## What you have to do
Take the data below and filter it for lines containing the word "wall"; show each line found.

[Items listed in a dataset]

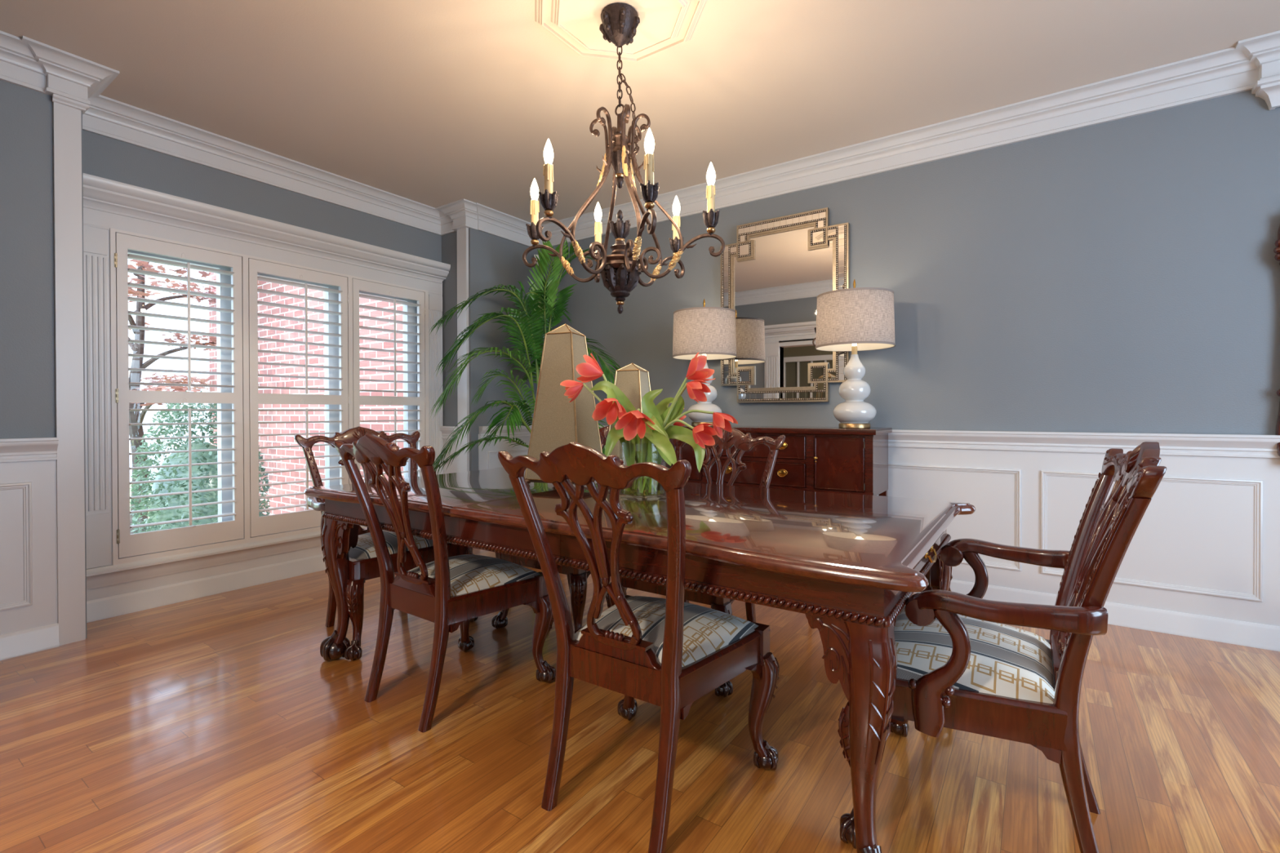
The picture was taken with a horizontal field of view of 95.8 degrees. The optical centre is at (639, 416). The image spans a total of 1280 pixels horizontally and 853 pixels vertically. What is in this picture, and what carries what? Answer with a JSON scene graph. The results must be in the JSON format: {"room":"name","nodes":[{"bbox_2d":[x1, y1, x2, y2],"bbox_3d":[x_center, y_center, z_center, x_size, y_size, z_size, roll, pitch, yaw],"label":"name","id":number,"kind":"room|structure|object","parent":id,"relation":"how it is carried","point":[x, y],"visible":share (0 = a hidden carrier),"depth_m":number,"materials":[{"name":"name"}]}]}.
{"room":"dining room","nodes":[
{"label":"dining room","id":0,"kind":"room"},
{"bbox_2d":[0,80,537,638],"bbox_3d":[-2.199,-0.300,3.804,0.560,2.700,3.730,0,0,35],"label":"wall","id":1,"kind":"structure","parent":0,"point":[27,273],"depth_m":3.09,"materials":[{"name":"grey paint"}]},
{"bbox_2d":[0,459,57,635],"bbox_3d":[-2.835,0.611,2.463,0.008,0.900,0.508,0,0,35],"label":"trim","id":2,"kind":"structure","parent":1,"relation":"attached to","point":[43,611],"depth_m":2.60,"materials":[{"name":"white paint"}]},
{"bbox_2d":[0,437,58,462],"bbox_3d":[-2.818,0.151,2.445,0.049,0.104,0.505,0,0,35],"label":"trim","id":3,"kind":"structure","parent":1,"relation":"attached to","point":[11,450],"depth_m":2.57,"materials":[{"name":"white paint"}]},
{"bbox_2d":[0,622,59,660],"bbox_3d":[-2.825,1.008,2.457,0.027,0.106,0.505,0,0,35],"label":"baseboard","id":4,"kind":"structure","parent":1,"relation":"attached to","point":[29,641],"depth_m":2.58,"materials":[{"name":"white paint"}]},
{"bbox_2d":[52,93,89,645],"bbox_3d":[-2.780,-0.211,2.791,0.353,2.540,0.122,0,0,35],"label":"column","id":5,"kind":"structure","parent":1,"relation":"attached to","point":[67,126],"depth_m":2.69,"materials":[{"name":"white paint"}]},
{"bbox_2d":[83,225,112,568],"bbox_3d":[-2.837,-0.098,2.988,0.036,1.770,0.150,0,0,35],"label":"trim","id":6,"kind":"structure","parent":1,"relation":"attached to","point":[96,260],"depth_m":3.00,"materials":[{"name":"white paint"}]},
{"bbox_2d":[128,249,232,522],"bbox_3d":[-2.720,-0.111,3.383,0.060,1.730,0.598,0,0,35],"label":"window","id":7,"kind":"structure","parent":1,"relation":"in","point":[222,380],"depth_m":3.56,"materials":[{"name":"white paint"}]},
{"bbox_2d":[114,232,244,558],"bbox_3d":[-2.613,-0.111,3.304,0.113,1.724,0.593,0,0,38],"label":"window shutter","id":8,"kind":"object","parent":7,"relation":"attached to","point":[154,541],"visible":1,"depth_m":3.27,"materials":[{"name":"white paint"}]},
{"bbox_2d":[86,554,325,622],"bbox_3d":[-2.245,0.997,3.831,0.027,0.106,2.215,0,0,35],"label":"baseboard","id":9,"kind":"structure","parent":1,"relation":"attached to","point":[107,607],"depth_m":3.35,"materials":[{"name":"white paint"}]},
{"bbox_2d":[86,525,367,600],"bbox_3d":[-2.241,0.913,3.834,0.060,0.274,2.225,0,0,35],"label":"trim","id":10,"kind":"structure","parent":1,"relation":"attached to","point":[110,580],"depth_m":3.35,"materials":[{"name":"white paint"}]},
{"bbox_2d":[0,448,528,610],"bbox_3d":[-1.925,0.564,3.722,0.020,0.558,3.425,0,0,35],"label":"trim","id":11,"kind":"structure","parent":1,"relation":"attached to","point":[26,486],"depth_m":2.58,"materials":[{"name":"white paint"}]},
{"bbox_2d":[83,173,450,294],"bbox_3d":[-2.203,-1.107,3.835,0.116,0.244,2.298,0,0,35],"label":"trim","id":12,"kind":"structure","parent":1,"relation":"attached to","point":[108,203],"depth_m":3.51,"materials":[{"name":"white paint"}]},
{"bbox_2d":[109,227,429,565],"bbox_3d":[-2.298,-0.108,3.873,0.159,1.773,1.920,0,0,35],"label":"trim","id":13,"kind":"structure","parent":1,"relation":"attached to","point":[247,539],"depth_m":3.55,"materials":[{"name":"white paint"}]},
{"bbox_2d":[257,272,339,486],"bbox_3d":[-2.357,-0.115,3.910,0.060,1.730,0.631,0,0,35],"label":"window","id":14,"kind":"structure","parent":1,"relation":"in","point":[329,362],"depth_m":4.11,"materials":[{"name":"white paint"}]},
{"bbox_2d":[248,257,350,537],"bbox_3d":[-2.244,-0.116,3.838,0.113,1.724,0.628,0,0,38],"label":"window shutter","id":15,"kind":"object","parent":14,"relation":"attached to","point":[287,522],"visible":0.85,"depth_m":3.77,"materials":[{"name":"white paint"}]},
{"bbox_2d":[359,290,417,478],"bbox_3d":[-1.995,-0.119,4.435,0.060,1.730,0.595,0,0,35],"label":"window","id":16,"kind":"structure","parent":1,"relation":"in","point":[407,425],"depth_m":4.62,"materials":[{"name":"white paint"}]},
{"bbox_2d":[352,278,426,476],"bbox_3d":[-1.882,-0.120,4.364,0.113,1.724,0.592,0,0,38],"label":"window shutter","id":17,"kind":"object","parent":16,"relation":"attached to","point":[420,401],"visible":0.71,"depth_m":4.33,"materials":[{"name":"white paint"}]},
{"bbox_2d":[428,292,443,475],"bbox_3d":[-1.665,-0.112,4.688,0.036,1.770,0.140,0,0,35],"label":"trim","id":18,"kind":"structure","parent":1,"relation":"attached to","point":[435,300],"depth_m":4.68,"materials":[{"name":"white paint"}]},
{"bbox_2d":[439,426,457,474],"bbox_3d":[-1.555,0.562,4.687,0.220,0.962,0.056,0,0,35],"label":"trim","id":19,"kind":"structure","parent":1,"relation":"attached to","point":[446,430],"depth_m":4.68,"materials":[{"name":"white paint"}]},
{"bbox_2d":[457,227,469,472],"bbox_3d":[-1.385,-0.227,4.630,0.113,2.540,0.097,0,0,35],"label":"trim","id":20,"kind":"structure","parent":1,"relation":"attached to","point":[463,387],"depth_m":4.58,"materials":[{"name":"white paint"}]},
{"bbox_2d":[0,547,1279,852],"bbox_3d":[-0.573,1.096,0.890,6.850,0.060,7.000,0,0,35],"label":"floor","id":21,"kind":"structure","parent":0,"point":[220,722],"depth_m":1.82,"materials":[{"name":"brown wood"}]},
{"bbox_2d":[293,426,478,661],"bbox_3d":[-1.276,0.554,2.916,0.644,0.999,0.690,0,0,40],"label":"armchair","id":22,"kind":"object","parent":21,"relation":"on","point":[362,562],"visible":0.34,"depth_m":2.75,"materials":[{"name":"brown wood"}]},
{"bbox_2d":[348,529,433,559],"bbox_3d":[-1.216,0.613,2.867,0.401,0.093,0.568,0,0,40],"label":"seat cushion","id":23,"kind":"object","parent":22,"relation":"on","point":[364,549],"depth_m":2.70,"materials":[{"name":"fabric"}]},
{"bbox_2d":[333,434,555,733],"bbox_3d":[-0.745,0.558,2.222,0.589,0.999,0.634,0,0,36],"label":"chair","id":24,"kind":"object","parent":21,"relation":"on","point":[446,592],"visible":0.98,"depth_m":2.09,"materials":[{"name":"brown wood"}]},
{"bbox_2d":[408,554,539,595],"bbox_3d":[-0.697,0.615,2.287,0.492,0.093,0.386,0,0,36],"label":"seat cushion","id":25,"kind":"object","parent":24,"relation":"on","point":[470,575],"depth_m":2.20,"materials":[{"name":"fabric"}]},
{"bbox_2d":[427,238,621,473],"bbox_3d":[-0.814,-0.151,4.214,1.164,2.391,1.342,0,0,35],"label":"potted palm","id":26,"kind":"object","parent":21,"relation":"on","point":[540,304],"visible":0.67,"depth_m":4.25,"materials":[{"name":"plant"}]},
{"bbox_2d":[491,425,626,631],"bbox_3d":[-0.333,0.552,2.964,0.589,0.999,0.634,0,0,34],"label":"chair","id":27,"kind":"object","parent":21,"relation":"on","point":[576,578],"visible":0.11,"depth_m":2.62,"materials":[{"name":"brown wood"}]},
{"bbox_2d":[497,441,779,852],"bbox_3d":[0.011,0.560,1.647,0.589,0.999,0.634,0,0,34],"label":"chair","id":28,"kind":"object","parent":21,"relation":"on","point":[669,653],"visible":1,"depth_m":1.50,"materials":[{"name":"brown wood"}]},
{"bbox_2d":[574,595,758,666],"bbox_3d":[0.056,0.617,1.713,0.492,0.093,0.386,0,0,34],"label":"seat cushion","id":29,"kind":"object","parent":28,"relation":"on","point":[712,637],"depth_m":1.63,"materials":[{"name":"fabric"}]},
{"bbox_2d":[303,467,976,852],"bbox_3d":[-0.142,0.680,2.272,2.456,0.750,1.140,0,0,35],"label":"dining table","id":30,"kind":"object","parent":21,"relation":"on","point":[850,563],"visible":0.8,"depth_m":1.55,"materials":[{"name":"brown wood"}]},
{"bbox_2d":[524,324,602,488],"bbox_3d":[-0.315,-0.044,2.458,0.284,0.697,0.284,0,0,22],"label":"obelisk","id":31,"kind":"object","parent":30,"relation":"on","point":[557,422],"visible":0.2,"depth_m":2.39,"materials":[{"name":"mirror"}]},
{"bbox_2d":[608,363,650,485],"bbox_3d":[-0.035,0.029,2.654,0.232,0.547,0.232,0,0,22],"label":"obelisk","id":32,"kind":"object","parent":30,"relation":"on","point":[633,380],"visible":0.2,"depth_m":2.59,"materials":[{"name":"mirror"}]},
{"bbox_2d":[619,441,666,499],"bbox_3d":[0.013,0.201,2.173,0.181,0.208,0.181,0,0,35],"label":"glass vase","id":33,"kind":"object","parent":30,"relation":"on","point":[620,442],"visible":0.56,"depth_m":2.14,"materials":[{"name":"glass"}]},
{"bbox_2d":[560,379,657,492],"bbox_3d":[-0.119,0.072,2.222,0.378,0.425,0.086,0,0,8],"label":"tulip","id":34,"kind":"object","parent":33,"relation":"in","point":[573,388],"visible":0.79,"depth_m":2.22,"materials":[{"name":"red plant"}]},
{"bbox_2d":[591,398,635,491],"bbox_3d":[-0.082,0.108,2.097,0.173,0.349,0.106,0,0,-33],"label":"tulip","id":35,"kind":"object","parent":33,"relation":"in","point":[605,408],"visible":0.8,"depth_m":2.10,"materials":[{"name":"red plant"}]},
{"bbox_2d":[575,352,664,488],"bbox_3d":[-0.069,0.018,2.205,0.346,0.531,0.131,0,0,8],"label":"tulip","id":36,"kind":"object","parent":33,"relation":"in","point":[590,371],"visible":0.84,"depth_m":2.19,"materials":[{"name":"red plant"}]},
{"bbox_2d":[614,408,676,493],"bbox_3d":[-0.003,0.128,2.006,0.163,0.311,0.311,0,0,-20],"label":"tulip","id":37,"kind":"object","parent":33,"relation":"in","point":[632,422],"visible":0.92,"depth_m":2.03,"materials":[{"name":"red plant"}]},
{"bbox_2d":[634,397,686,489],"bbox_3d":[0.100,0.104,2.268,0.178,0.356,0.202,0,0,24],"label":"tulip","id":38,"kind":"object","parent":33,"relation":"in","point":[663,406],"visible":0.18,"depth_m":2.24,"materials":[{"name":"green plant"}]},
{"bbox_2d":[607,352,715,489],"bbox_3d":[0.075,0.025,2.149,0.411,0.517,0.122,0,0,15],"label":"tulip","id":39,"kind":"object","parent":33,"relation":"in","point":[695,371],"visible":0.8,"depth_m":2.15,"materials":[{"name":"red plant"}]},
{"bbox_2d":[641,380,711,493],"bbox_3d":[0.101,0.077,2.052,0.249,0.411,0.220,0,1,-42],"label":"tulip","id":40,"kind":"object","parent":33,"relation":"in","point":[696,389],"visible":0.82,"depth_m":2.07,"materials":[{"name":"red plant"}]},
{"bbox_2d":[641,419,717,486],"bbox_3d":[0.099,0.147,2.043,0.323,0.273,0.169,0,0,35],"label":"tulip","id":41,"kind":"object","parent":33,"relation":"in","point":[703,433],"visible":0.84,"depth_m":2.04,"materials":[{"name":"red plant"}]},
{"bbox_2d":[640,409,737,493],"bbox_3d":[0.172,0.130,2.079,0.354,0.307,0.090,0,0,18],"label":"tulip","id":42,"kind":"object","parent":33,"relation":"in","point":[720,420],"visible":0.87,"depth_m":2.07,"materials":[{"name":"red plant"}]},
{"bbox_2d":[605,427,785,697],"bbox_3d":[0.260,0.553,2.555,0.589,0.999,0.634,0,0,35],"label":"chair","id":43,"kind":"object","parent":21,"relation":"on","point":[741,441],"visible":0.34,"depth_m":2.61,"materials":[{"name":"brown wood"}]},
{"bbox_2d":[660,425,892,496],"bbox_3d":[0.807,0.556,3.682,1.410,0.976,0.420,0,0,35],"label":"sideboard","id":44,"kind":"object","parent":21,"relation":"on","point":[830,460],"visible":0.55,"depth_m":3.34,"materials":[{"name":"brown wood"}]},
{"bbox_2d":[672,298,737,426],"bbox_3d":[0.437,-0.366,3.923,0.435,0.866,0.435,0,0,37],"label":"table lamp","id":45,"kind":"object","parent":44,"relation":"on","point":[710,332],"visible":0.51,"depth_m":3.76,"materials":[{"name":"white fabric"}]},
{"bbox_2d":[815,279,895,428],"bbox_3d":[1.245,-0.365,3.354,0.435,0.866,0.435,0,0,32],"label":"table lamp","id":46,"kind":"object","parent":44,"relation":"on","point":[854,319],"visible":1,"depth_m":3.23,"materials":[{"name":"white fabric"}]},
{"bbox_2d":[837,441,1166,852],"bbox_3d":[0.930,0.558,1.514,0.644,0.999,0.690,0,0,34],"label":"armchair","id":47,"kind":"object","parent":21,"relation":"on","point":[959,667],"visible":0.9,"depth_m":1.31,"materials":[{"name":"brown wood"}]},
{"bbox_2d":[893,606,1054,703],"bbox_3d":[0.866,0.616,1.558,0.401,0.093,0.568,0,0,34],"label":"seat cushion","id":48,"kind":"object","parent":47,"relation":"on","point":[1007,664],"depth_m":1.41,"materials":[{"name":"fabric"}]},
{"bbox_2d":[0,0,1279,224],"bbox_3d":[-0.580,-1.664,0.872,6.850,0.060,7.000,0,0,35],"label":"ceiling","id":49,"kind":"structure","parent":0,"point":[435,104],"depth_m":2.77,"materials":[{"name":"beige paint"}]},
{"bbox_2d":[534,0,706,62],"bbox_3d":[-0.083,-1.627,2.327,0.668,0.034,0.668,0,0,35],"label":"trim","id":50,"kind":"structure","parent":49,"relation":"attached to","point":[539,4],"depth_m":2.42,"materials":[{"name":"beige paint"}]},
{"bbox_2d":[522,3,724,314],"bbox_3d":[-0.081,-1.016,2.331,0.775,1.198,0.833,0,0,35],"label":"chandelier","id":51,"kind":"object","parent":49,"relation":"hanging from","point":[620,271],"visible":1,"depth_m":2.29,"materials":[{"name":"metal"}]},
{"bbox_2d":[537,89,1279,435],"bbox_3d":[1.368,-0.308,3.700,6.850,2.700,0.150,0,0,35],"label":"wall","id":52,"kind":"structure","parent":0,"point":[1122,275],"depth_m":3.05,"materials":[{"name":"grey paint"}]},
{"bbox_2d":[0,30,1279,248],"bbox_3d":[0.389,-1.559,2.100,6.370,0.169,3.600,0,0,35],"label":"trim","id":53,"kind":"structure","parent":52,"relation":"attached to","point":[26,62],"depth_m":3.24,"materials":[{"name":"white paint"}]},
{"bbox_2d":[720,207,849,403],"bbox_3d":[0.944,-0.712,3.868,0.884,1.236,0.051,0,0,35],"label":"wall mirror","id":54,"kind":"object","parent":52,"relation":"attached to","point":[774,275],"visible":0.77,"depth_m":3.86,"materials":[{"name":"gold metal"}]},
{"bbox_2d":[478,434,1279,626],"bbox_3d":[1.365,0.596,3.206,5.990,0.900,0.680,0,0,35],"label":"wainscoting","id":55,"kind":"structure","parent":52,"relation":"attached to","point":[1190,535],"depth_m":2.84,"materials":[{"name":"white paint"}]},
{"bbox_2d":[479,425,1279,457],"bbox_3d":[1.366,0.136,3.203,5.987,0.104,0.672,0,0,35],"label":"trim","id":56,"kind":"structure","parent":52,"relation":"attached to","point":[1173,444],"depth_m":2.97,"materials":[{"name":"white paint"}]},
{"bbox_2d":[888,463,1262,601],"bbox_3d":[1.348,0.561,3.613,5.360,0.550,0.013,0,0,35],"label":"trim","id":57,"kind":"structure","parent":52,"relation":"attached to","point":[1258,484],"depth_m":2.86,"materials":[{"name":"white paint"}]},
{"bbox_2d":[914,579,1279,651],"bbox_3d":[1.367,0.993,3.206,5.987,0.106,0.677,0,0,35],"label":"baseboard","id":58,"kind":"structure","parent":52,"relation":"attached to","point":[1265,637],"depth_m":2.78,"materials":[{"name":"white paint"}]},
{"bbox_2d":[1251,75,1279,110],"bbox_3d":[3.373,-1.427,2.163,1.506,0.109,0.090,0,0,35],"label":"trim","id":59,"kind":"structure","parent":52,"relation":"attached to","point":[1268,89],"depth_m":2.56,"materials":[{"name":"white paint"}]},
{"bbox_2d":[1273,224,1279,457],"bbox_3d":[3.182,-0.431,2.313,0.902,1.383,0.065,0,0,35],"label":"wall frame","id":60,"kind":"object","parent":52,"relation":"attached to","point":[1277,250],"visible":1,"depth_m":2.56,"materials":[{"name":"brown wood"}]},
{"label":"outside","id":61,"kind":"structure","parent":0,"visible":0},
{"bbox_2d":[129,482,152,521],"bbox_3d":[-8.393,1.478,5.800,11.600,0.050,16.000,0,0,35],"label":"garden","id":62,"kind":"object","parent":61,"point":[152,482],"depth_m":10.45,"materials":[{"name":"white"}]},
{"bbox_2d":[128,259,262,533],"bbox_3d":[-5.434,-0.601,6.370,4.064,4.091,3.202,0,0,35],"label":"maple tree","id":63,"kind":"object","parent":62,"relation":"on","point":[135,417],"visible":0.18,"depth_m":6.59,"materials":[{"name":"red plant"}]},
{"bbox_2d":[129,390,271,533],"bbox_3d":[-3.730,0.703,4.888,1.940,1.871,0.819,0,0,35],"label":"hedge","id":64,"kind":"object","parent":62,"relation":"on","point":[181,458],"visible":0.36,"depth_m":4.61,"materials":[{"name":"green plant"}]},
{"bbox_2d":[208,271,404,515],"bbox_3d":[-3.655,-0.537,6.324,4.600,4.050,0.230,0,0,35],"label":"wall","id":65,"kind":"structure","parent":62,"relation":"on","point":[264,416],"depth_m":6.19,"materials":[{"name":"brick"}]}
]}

## Your response
{"bbox_2d":[0,80,537,638],"bbox_3d":[-2.199,-0.300,3.804,0.560,2.700,3.730,0,0,35],"label":"wall","id":1,"kind":"structure","parent":0,"point":[27,273],"depth_m":3.09,"materials":[{"name":"grey paint"}]},
{"bbox_2d":[537,89,1279,435],"bbox_3d":[1.368,-0.308,3.700,6.850,2.700,0.150,0,0,35],"label":"wall","id":52,"kind":"structure","parent":0,"point":[1122,275],"depth_m":3.05,"materials":[{"name":"grey paint"}]},
{"bbox_2d":[720,207,849,403],"bbox_3d":[0.944,-0.712,3.868,0.884,1.236,0.051,0,0,35],"label":"wall mirror","id":54,"kind":"object","parent":52,"relation":"attached to","point":[774,275],"visible":0.77,"depth_m":3.86,"materials":[{"name":"gold metal"}]},
{"bbox_2d":[1273,224,1279,457],"bbox_3d":[3.182,-0.431,2.313,0.902,1.383,0.065,0,0,35],"label":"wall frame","id":60,"kind":"object","parent":52,"relation":"attached to","point":[1277,250],"visible":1,"depth_m":2.56,"materials":[{"name":"brown wood"}]},
{"bbox_2d":[208,271,404,515],"bbox_3d":[-3.655,-0.537,6.324,4.600,4.050,0.230,0,0,35],"label":"wall","id":65,"kind":"structure","parent":62,"relation":"on","point":[264,416],"depth_m":6.19,"materials":[{"name":"brick"}]}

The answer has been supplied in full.